Critics point out that irradiation may produce food products that at best have lower nutritional value; at worst are carcinogenic. Irradiation also poses significant health threats to workers and the public in transportation, storage, and disposal of radioactive waste. And there is real concern over the safety of radioactive devices used in food, beverage, cosmetic, and drug industries.

While spices are the first irradiated edibles marketed in the U.S., the Food and Drug Administration (FDA) also has approved irradiation for use on produce and some meats. Interestingly, the FDA regulates irradiation not as a process but as an additive.

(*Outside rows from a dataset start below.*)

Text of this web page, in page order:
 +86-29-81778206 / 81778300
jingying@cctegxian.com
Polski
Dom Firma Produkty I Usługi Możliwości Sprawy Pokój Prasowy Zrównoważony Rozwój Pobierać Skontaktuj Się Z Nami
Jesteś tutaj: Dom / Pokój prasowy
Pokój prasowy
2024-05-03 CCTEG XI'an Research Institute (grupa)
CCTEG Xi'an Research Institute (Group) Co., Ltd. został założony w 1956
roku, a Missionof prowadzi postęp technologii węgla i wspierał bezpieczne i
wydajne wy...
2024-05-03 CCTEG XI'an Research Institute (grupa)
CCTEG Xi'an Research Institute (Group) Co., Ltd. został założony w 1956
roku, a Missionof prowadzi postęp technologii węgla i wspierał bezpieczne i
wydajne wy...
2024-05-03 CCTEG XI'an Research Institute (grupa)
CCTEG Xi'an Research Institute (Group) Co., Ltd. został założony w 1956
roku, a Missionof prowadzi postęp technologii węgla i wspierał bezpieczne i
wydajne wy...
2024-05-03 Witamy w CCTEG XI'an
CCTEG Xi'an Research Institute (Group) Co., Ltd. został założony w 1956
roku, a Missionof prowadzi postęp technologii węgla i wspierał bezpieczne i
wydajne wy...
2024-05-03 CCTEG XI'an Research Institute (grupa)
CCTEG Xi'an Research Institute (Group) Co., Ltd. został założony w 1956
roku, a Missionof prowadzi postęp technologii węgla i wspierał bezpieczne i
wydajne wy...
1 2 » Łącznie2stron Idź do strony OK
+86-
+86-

The question, of course, is exactly what is “added” to irradiated food? Irradiated food looks and smells better for an extended time, but little is known about the chemical changes induced by the process.

One science writer posed the complex issues when he asked “What do you get when you irradiate an apple with 100,000 rads of gamma rays. Is that irradiation a process or an additive? Who should control it? Does it pose a carcinogenic threat to humans? Since it reduces food spoilage and replaces dangerous pesticides, is it a blessing for the world’s hungry?” And then he asked, “Why are there no answers to these questions?”

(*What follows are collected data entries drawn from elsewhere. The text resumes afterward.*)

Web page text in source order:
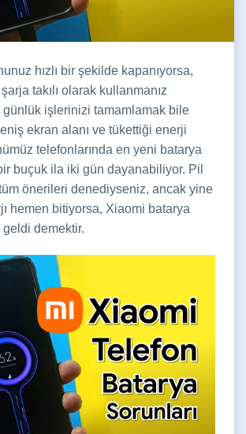
hızlı bir şekilde kapanıyorsa,
takılı olarak kullanmanız
işlerinizi tamamlamak bile
ekran alanı ve tükettiği enerji
telefonlarında en yeni batarya
buçuk ila iki gün dayanabiliyor. Pil
önerileri denediyseniz, ancak yine
hemen bitiyorsa, Xiaomi batarya
demektir.
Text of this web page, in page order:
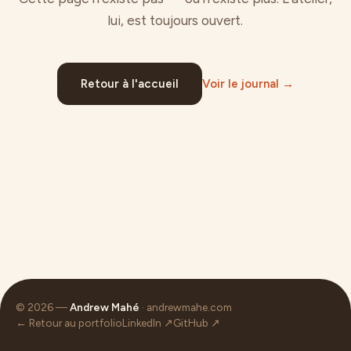
lui, est toujours ouvert.
Retour à l'accueil Voir le journal →
© 2026 —Andrew Mahé · andrewmahe.com
← Retour au portfolioLinkedIn ↗GitHub ↗
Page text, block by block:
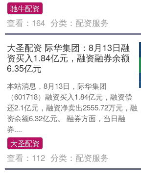
驰牛配资
查看： 164 分类： 配资服务
大圣配资 际华集团：8月13日融
资买入1.84亿元，融资融券余额
6.35亿元
本站消息，8月13日，际华集团
（601718）融资买入1.84亿元，融资偿
还2.1亿元，融资净卖出2555.72万元，融
资余额6.32亿元。 融券方面，当日融
券....
大圣配资
查看： 112 分类： 配资服务
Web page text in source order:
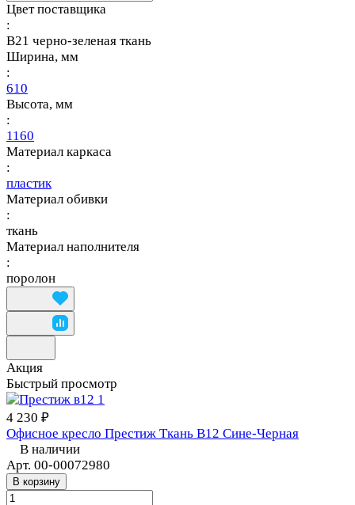
Цвет поставщика
:
В21 черно-зеленая ткань
Ширина, мм
:
610
Высота, мм
:
1160
Материал каркаса
:
пластик
Материал обивки
:
ткань
Материал наполнителя
:
поролон
Акция
Быстрый просмотр
4 230 ₽
Офисное кресло Престиж Ткань В12 Сине-Черная
В наличии
Арт. 00-00072980
В корзину
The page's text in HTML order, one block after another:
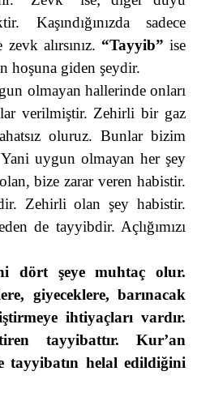
Kaşındığınızda sadece
alırsınız. “Tayyib” ise
hoşuna giden şeydir.
olmayan hallerinde onları
verilmiştir. Zehirli bir gaz
oluruz. Bunlar bizim
uygun olmayan her şey
bize zarar veren habistir.
Zehirli olan şey habistir.
de tayyibdir. Açlığımızı
dört şeye muhtaç olur.
giyeceklere, barınacak
ihtiyaçları vardır.
tayyibattır. Kur’an
tayyibatın helal edildiğini
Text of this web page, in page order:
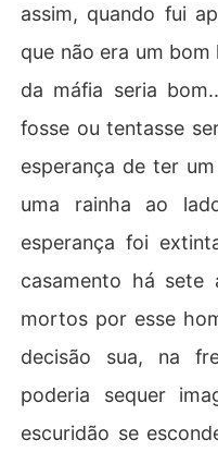
assim, quando fui
que não era um
da máfia seria
fosse ou tentasse
esperança de ter
uma rainha ao
esperança foi
casamento há sete
mortos por esse
decisão sua, na
poderia sequer
escuridão se
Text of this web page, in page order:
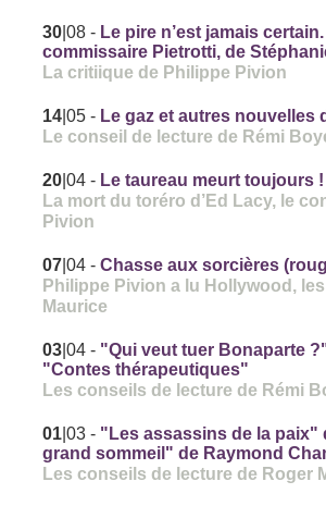
30 |08 - Le pire n’est jamais
commissaire Pietrotti, de
La critiique de Philippe Pivion
14 |05 - Le gaz et autres nouvelles
Le conseil de lecture de Rémi
20 |04 - Le taureau meurt toujours !
La mort du toréro d’Ed Lacy, le
Pivion
07 |04 -Chasse aux sorcières
Philippe Pivion a lu Hollywood,
Maurice
03 |04 - "Qui veut tuer Bonaparte
"Contes thérapeutiques"
Les conseils de lecture de Rémi
01 |03 - "Les assassins de la paix"
grand sommeil" de Raymond
Les conseils de lecture de Roger
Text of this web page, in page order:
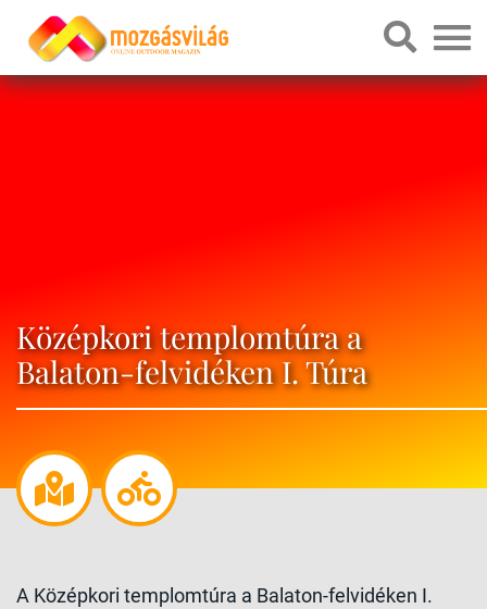
Középkori templomtúra a
Balaton-felvidéken I. Túra
A Középkori templomtúra a Balaton-felvidéken I.
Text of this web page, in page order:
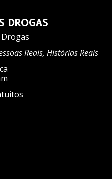
DROGAS
Reais, Histórias Reais

Meanwhile, the track record in irradiation facilities is anything but reassuring. The Radiation Technology plant in Far Rockaway, New Jersey, was closed by the Nuclear Regulatory Commission (NRC) for willfully supplying false information about repeated safety violations; the NRC also shut down International Nutronics in Dover, New Jersey, after workers reported a cover-up of a radioactive spill of a tank of water containing cobalt-60 rods; and workers in Isomedix Co., Parsippany, New Jersey, were told to clean up leaks by pouring radioactive water down bathroom toilets and sinks.

Earlier this year, the NRC suspended the use of an industrial air-purifying device that leaked tiny particles of radioactive polonium at plants around the nation. The NRC also order 3M to recall for inspection all 45,000 of the ionizing air guns used to control static electricity and remove dust from product containers. Of 828 plants inspected so far, contamination was found at 118 sites; of those, the radiation exceeded the reportable limit of .005 microcuries in 39 plants. Subsequently, the NRC recalled 2,500 3M units used in the food, beverage, cosmetic and drug industries.

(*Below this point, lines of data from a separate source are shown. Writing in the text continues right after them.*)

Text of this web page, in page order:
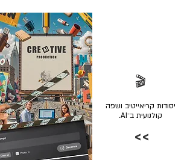
🎬
יסודות קריאייטיב ושפה
קולנועית ב־AI.
>>
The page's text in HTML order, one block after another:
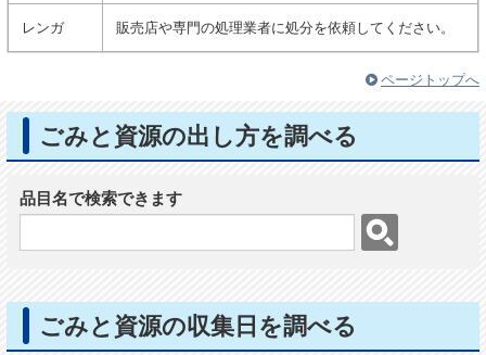
レンガ 販売店や専門の処理業者に処分を依頼してください。
ページトップへ
ごみと資源の出し方を調べる
品目名で検索できます
ごみと資源の収集日を調べる
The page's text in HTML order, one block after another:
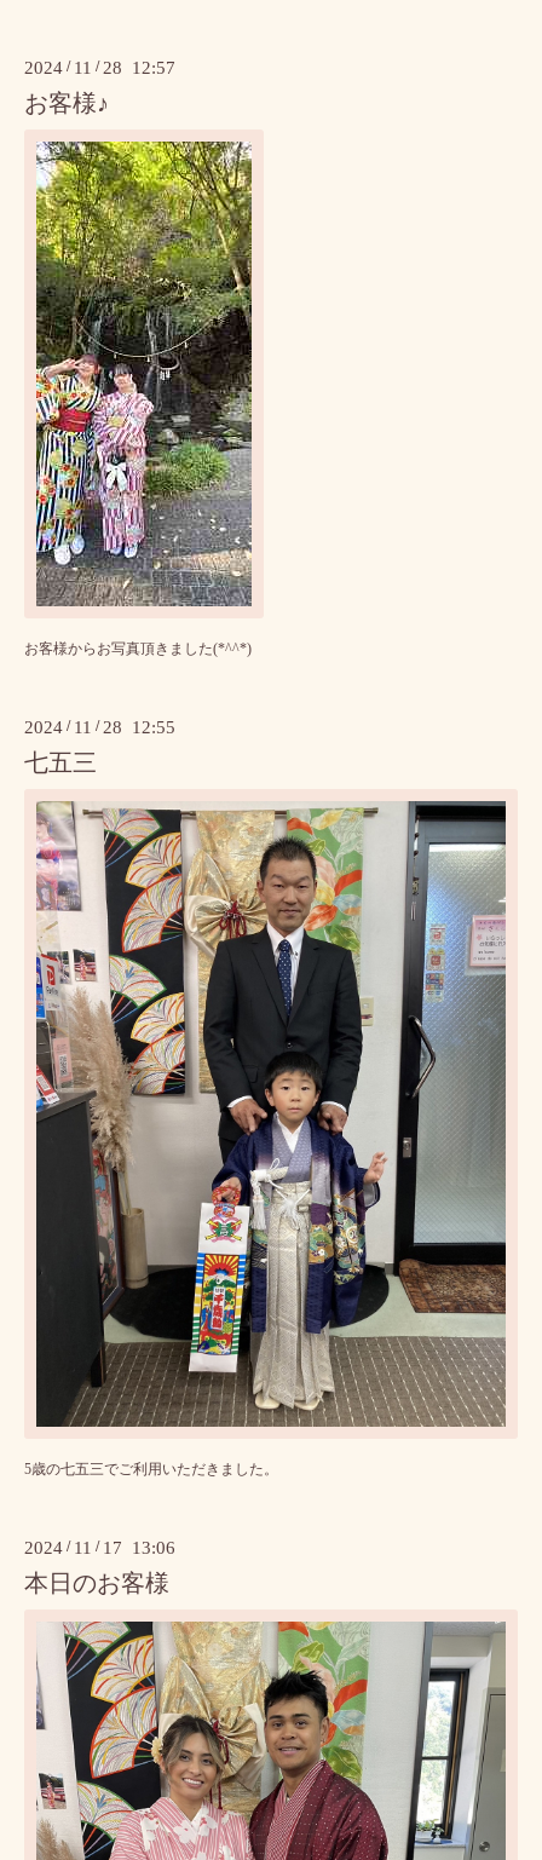
2024 / 11 / 28 12:57
お客様♪
お客様からお写真頂きました(*^^*)
2024 / 11 / 28 12:55
七五三
5歳の七五三でご利用いただきました。
2024 / 11 / 17 13:06
本日のお客様

Given the potential problems, one would expect to find the irradiation issue on the national media agenda; but it isn’t. Meanwhile, as serious questions go unanswered, the government has proposed federal regulations that would allow more irradiation.


UTNE READER, May/June 1987, “Irradiation Business Gears Up,” by Karin Winegar, pp 29-30; SAN FRANCISCO EXAMINER SPECTRA, 2/25/88, “Food Irradiation,” by Rick Weiss, pp El-E2, reprinted from SCIENCE NEWS; S. F. EXAMINER (AP), 2/19/88, “Ionizing guns recalled over radiation fear,” p A5.